- Exercise brief: Word for word, restate all the records; images are not part of the copy.

- Records provided:
*** Begin section ***

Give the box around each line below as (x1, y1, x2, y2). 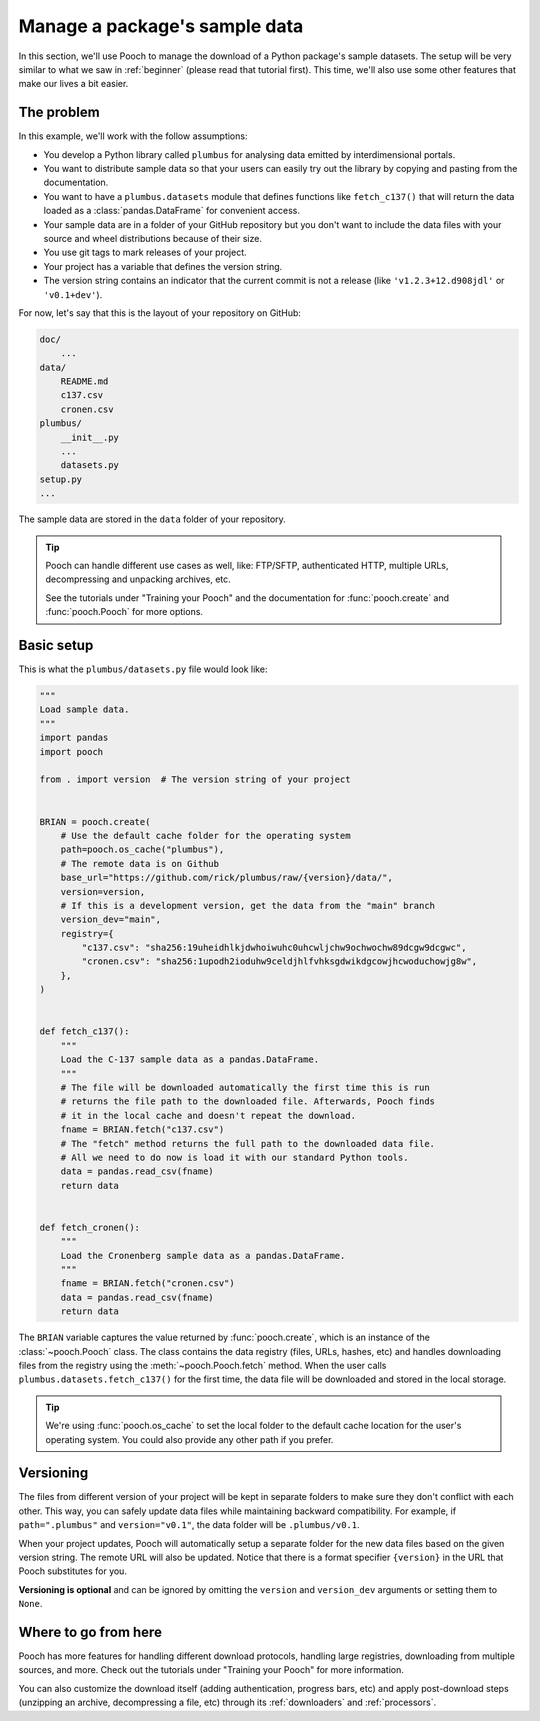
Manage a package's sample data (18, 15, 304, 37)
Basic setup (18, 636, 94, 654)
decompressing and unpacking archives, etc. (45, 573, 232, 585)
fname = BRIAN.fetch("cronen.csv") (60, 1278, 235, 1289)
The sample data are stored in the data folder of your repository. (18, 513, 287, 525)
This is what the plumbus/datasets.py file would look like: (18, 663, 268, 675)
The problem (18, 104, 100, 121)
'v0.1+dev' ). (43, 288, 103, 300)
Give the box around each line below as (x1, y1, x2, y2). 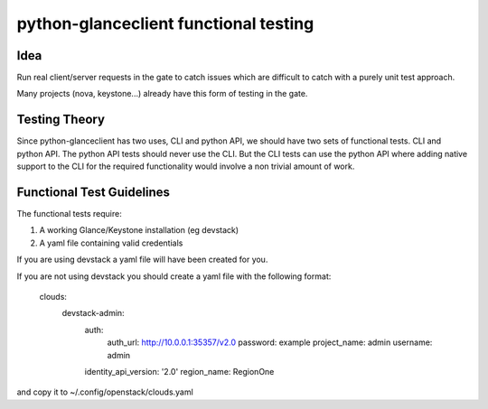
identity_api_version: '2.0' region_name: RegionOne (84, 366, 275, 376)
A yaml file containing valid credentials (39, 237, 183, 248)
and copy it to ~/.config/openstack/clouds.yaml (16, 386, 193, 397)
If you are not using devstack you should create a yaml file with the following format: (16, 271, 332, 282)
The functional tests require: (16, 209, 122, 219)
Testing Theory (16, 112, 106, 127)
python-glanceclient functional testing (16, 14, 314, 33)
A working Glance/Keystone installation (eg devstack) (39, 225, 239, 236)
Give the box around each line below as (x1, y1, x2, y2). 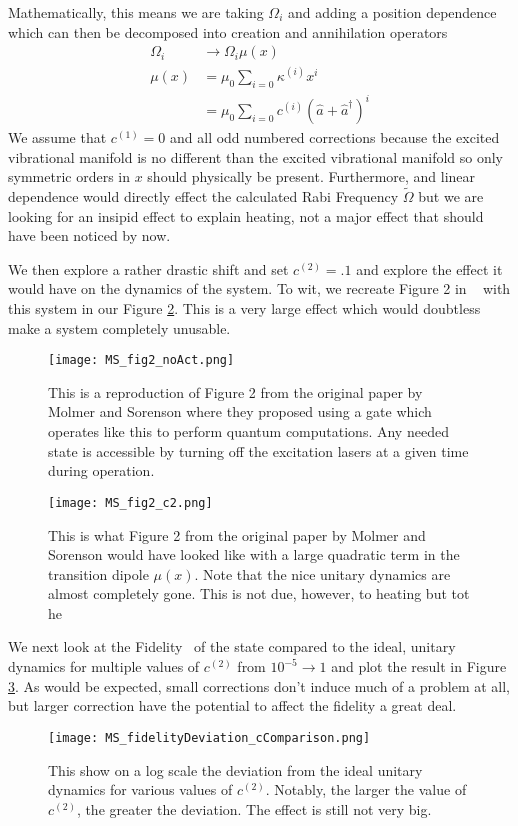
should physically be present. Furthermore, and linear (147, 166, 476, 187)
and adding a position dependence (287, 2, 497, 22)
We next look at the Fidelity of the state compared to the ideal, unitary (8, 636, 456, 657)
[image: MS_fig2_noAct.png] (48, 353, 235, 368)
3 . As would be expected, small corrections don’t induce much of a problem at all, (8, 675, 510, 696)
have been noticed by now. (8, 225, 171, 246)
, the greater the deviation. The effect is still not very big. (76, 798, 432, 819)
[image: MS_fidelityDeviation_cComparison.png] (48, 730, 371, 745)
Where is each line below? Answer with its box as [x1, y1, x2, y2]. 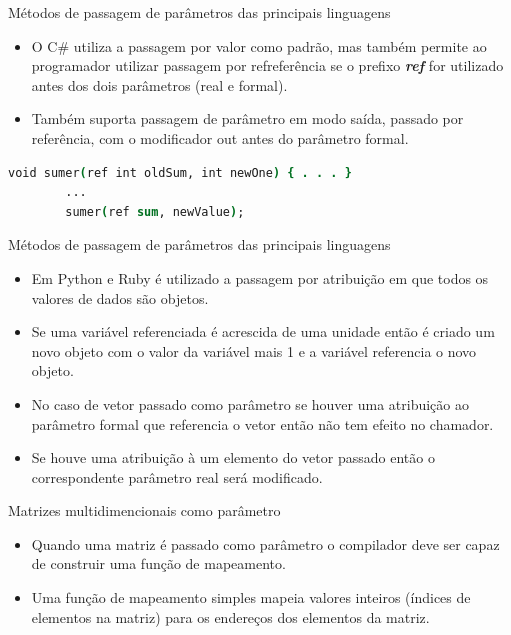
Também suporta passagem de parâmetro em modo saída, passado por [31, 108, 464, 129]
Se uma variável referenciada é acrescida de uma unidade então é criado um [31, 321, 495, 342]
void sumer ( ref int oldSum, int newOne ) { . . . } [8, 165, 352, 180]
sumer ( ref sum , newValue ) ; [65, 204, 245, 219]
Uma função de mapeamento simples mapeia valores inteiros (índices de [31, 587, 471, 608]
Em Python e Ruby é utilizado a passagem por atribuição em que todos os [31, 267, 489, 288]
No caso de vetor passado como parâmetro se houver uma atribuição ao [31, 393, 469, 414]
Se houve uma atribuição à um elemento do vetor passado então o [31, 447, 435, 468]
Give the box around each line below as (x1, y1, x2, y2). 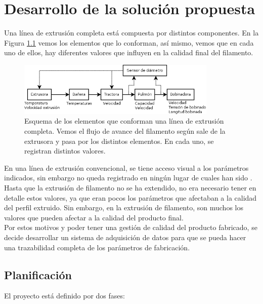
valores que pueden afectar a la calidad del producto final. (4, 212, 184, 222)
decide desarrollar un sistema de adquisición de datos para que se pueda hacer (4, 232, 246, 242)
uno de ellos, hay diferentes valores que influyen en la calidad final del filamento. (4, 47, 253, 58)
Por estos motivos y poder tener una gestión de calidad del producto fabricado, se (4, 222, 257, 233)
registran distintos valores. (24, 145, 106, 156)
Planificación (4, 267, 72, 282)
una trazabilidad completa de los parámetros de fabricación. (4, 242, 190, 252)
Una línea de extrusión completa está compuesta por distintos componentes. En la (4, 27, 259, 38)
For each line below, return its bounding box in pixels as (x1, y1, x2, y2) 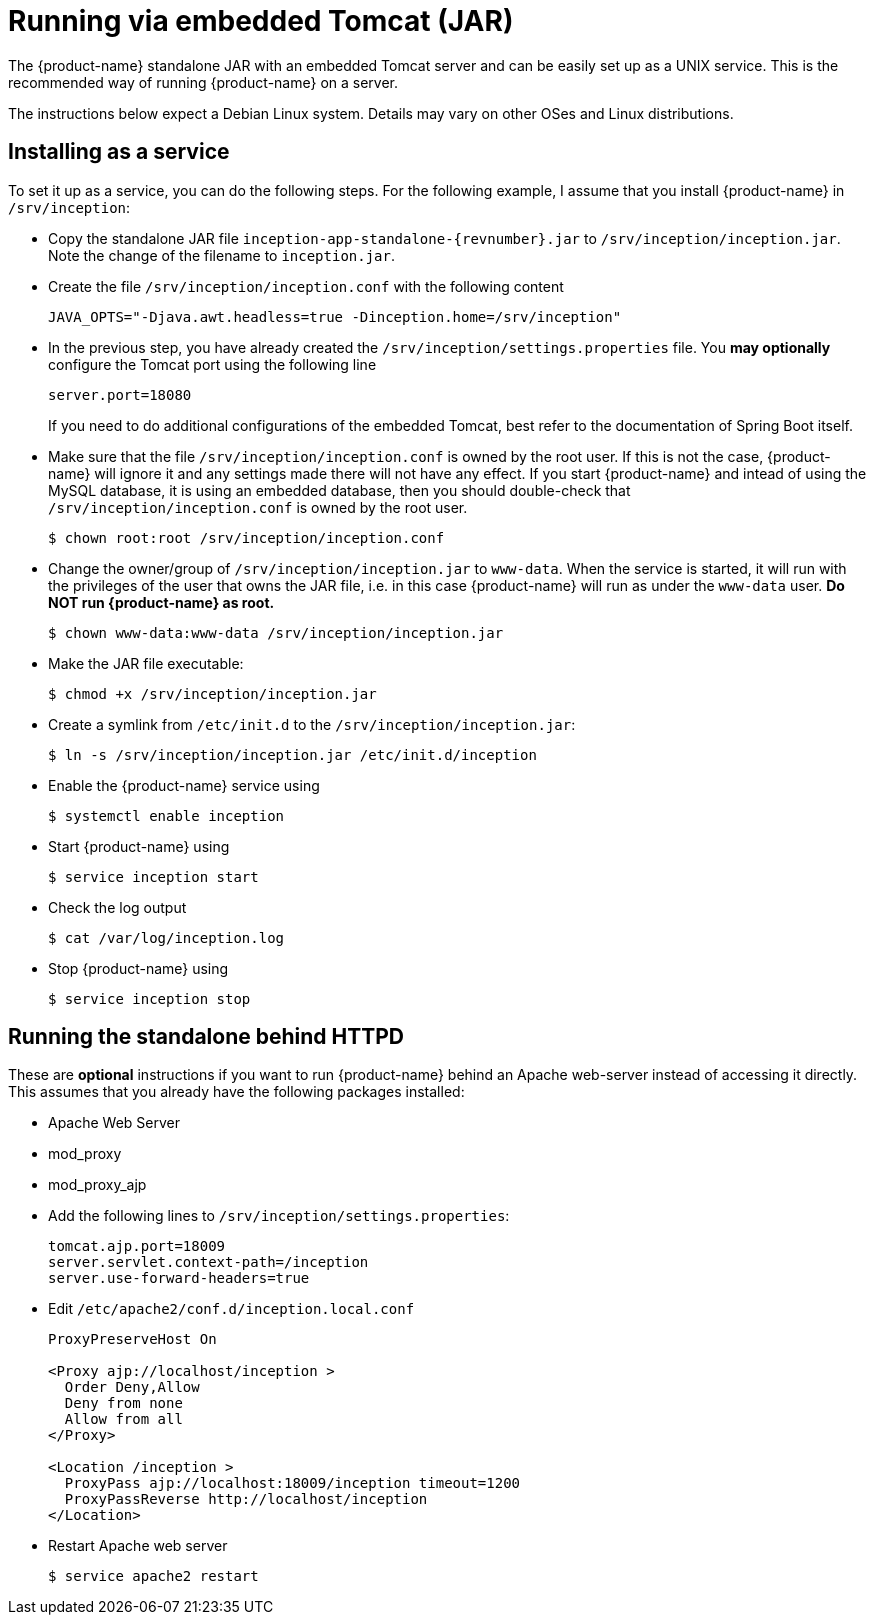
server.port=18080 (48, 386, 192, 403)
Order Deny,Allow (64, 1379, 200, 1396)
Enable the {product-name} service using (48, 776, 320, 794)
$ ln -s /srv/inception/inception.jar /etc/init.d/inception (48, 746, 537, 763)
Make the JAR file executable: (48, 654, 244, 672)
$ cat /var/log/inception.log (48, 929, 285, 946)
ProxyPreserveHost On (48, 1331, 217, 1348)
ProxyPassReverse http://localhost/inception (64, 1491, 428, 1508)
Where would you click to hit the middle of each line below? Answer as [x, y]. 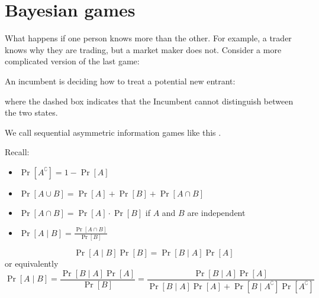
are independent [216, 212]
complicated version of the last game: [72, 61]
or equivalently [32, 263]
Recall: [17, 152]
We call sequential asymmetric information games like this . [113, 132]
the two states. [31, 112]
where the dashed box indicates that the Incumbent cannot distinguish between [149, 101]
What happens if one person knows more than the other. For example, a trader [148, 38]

*** End section ***

- Answer to the problem:
Give the box around each line below as (x1, y1, x2, y2). 
Manage a package's sample data (18, 15, 304, 37)
Basic setup (18, 636, 94, 654)
decompressing and unpacking archives, etc. (45, 573, 232, 585)
fname = BRIAN.fetch("cronen.csv") (60, 1278, 235, 1289)
The sample data are stored in the data folder of your repository. (18, 513, 287, 525)
This is what the plumbus/datasets.py file would look like: (18, 663, 268, 675)
The problem (18, 104, 100, 121)
'v0.1+dev' ). (43, 288, 103, 300)
Give the box around each line below as (x1, y1, x2, y2). 
identity_api_version: '2.0' region_name: RegionOne (84, 366, 275, 376)
A yaml file containing valid credentials (39, 237, 183, 248)
and copy it to ~/.config/openstack/clouds.yaml (16, 386, 193, 397)
If you are not using devstack you should create a yaml file with the following format: (16, 271, 332, 282)
The functional tests require: (16, 209, 122, 219)
Testing Theory (16, 112, 106, 127)
python-glanceclient functional testing (16, 14, 314, 33)
A working Glance/Keystone installation (eg devstack) (39, 225, 239, 236)
Give the box around each line below as (x1, y1, x2, y2). 
should physically be present. Furthermore, and linear (147, 166, 476, 187)
and adding a position dependence (287, 2, 497, 22)
We next look at the Fidelity of the state compared to the ideal, unitary (8, 636, 456, 657)
[image: MS_fig2_noAct.png] (48, 353, 235, 368)
3 . As would be expected, small corrections don’t induce much of a problem at all, (8, 675, 510, 696)
have been noticed by now. (8, 225, 171, 246)
, the greater the deviation. The effect is still not very big. (76, 798, 432, 819)
[image: MS_fidelityDeviation_cComparison.png] (48, 730, 371, 745)
Where is each line below? Answer with its box as [x1, y1, x2, y2]. 
Também suporta passagem de parâmetro em modo saída, passado por [31, 108, 464, 129]
Se uma variável referenciada é acrescida de uma unidade então é criado um [31, 321, 495, 342]
void sumer ( ref int oldSum, int newOne ) { . . . } [8, 165, 352, 180]
sumer ( ref sum , newValue ) ; [65, 204, 245, 219]
Uma função de mapeamento simples mapeia valores inteiros (índices de [31, 587, 471, 608]
Em Python e Ruby é utilizado a passagem por atribuição em que todos os [31, 267, 489, 288]
No caso de vetor passado como parâmetro se houver uma atribuição ao [31, 393, 469, 414]
Se houve uma atribuição à um elemento do vetor passado então o [31, 447, 435, 468]
Give the box around each line below as (x1, y1, x2, y2). 
valores que pueden afectar a la calidad del producto final. (4, 212, 184, 222)
decide desarrollar un sistema de adquisición de datos para que se pueda hacer (4, 232, 246, 242)
uno de ellos, hay diferentes valores que influyen en la calidad final del filamento. (4, 47, 253, 58)
Por estos motivos y poder tener una gestión de calidad del producto fabricado, se (4, 222, 257, 233)
registran distintos valores. (24, 145, 106, 156)
Planificación (4, 267, 72, 282)
una trazabilidad completa de los parámetros de fabricación. (4, 242, 190, 252)
Una línea de extrusión completa está compuesta por distintos componentes. En la (4, 27, 259, 38)
For each line below, return its bounding box in pixels as (x1, y1, x2, y2) 
server.port=18080 (48, 386, 192, 403)
Order Deny,Allow (64, 1379, 200, 1396)
Enable the {product-name} service using (48, 776, 320, 794)
$ ln -s /srv/inception/inception.jar /etc/init.d/inception (48, 746, 537, 763)
Make the JAR file executable: (48, 654, 244, 672)
$ cat /var/log/inception.log (48, 929, 285, 946)
ProxyPreserveHost On (48, 1331, 217, 1348)
ProxyPassReverse http://localhost/inception (64, 1491, 428, 1508)
Where would you click to hit the middle of each line below? Answer as [x, y]. 
are independent [216, 212]
complicated version of the last game: [72, 61]
or equivalently [32, 263]
Recall: [17, 152]
We call sequential asymmetric information games like this . [113, 132]
the two states. [31, 112]
where the dashed box indicates that the Incumbent cannot distinguish between [149, 101]
What happens if one person knows more than the other. For example, a trader [148, 38]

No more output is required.